- Appointed: 15 January 2025
- Predecessor: Mauro Lalli
- Other post: Titular Archbishop of Tolentino
- Previous post: Permanent Observer to United Nations WTO (2016-2025);

Orders
- Ordination: 21 June 1986
- Consecration: 22 February 2025 by Pietro Parolin, Oscar Cantoni, Edgar Peña Parra and Francesco Beschi

Personal details
- Born: July 20, 1962 (age 63) Capriate San Gervasio, Bergamo, Italy
- Motto: Non Alta Sapientes

= Maurizio Bravi =

Italian priest of the Catholic Church

Maurizio Claudio Bravi (born 20 July 1962) is an Italian priest of the Catholic Church who has worked in the diplomatic service of the Holy See since 1995 and has served as the Permanent Observer of the Holy See to the World Tourism Organization (UNWTO) from 2016 to 2025. On 15 January 2025, he was appointed as apostolic nuncio to Papua New Guinea and the Solomon Islands.

==Biography==
Maurizio Claudio Bravi was born on 20 July 1962 in Capriate San Gervasio, Bergamo, Italy. He studied at the local seminary and earned his bachelor's degree at the Theological Faculty of Northern Italy. He was ordained a priest of the Diocese of Bergamo on 21 June 1986, and spent the next five years at the parish of San Michele in Leffe.

==Diplomatic career==
In 1991 he began his preparation for a diplomatic service of the Pontifical Ecclesiastical Academy. He also studied at the Pontifical Gregorian University, earning his licenciate in 1993 and his doctorate in 1995 with a dissertation on the Synod of Bishops. In 1995, he entered the service of diplomacy of the Holy See on 1 July 1995 and fulfilled assignments in the Dominican Republic (1995-1998) and Argentina (1998-2000); then in the offices of the Secretariat of State; and in France (2006-2011) and Canada (2011-2016).

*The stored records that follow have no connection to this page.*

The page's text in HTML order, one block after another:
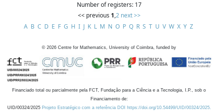
Number of registers: 17
<< previous 1,2 next >>
A B C D E F G H I J K L M N O P Q R S T U V W X Y Z
© 2026 Centre for Mathematics, University of Coimbra, funded by
Financiado total ou parcialmente pela FCT, Fundação para a Ciência e a Tecnologia, I.P., sob o
Financiamento de:
UID/00324/2025 Projeto Estratégico com a referência DOI https://doi.org/10.54499/UID/00324/2025.

On 27 February 2016, Pope Francis appointed him Permanent Observer of the Holy See to the World Tourism Organization in Madrid. (Note: This post was previously held by senior diplomats, archbishops serving as nuncio to Spain: Renzo Fratini (2009–2019) and Manuel Monteiro de Castro (2007–2008))

On 15 January 2025, he was appointed Nuncio to Papua New Guinea and the Solomon Islands. He was consecrated on 22 February 2025.